Внезапно у Кэтрин появился серьезный соперник — и то была не Мэри. Завязалась пожизненная дружба Диккенса с пожурившим его критиком Джоном Форстером. 2 июня 1837 года Диккенс писал Форстеру, что отношения их «будут длиться, пока смерть не разлучит нас», а 12 декабря 1939-го — что его чувство к другу «таково, какого никогда не могли пробудить никакие кровные узы или иные отношения». Политические взгляды у них были одинаковые, эстетические предпочтения — тоже, они были ровесниками, Форстер родился в небогатой семье, но его дядя-скотопромышленник дал ему образование; в 1828-м Форстер стал адвокатом, а через четыре года бросил службу ради литературы. Он писал статьи в левые газеты, биографии деятелей английской революции, включая Кромвеля, театральные обзоры, вскоре стал главным литературным и театральным критиком газеты «Экземинер».
Пирсон, очень к нему недоброжелательный: «К двадцати пяти годам Форстер уже отлично знал каждого, кто был хоть чем-то знаменит в мире искусства, — поразительное достижение! По-видимому, это был не просто человек, решившийся во что бы то ни стало пробиться на самый верх, но и готовый воспользоваться при этом любыми средствами. Мало того, он мог хладнокровно, не моргнув глазом, отделаться от тех, кто был когда-то ему полезен, но в чьих услугах он больше не нуждался. Немудрено, что ему везло в дружбе с важными персонами: с каким усердием он угождал им, как был внимателен, с каким жаром их превозносил!.. Мир искусства он, если можно так выразиться, вполне прибрал к рукам… он отрекался от собственных взглядов с той же легкостью, что и от приятелей, которые больше были не нужны… Вцепившись в того, с кем он хотел завести знакомство — как правило, человека известного или стоявшего на пороге известности, — он дней за десять умудрялся сблизиться с ним так, как это не удалось бы другому и в десять лет. Едва эти отношения устанавливались более или менее прочно, друг становился его собственностью…»
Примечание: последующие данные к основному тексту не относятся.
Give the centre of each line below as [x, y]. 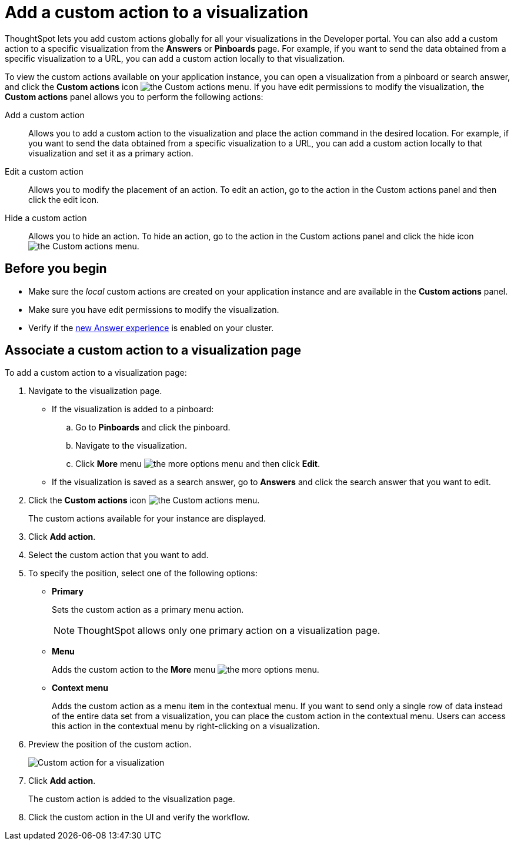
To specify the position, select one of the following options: [143, 573]
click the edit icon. [64, 199]
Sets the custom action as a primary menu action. [148, 610]
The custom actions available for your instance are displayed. [147, 519]
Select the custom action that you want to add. [119, 555]
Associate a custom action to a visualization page [153, 350]
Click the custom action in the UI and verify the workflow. [139, 817]
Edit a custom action [44, 171]
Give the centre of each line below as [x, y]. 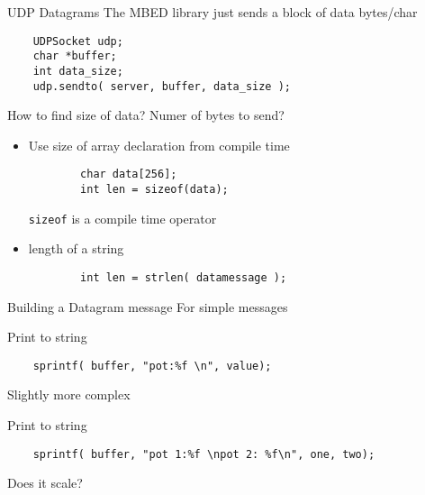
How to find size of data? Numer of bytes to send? [146, 115]
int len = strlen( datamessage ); [184, 277]
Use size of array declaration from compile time [159, 145]
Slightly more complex [69, 394]
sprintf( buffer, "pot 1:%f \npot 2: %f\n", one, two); [204, 454]
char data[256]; [129, 174]
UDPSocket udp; [78, 41]
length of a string [76, 248]
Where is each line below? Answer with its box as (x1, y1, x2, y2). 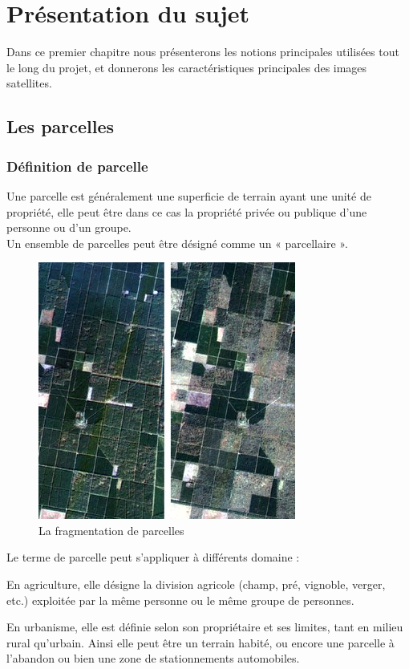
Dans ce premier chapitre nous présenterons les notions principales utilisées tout (6, 43, 399, 60)
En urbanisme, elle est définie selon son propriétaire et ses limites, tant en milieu (6, 618, 403, 635)
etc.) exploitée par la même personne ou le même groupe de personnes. (6, 591, 354, 608)
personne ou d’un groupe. (6, 219, 132, 236)
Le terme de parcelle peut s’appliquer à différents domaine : (6, 549, 300, 566)
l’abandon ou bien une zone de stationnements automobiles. (6, 650, 300, 667)
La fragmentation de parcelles (38, 521, 184, 538)
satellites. (6, 75, 52, 91)
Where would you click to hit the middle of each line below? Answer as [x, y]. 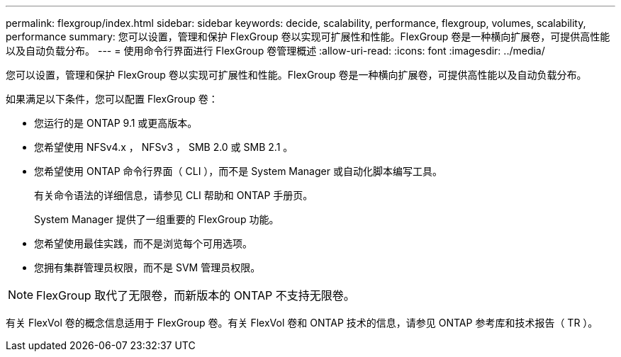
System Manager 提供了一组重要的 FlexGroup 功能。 [157, 219]
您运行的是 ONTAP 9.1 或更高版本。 [116, 123]
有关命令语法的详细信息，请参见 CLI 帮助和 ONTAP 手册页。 [174, 195]
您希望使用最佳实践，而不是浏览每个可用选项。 [143, 243]
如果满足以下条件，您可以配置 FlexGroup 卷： [112, 99]
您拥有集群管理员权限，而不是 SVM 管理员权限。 [147, 267]
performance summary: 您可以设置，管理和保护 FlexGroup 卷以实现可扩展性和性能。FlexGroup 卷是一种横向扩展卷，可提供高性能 [308, 36]
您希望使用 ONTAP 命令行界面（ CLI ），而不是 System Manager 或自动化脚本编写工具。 [238, 171]
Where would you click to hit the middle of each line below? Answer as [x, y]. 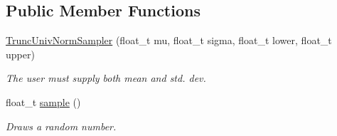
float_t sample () [43, 101]
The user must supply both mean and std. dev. [106, 78]
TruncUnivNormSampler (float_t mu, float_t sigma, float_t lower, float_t [169, 40]
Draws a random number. [61, 126]
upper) [20, 54]

Больше никто из серьезных биографов так Форстера не оценивает, дружба, похоже, была обоюдно искренней. Томалин: «Диккенс иногда дразнил Форстера и неистово с ним ссорился, но Форстер был единственным человеком, которому он поверял свои чувства, и он никогда не прекращал доверять ему и полагаться на него. Дружба не была совершенно равной, и Диккенс иногда считал Форстера чем-то само собой разумеющимся, переживая периоды охлаждения к нему и увлечения другими людьми; но когда он нуждался в помощи, то всегда шел к Форстеру. И хотя у Форстера были и другие друзья — Макриди, Бульвер, Браунинг, Карлейль, — только Диккенс стал солнцем и центром его жизни, от которого зависело его счастье… Это была одна из тех меняющих жизнь дружб, что возникают, когда два молодых человека или девушки знакомятся и каждый вдруг обретает идеально родственную душу. Это форма влюбленности… И Диккенс и Форстер любили женщин, но ни одна женщина не могла дать им того общения, какое им требовалось».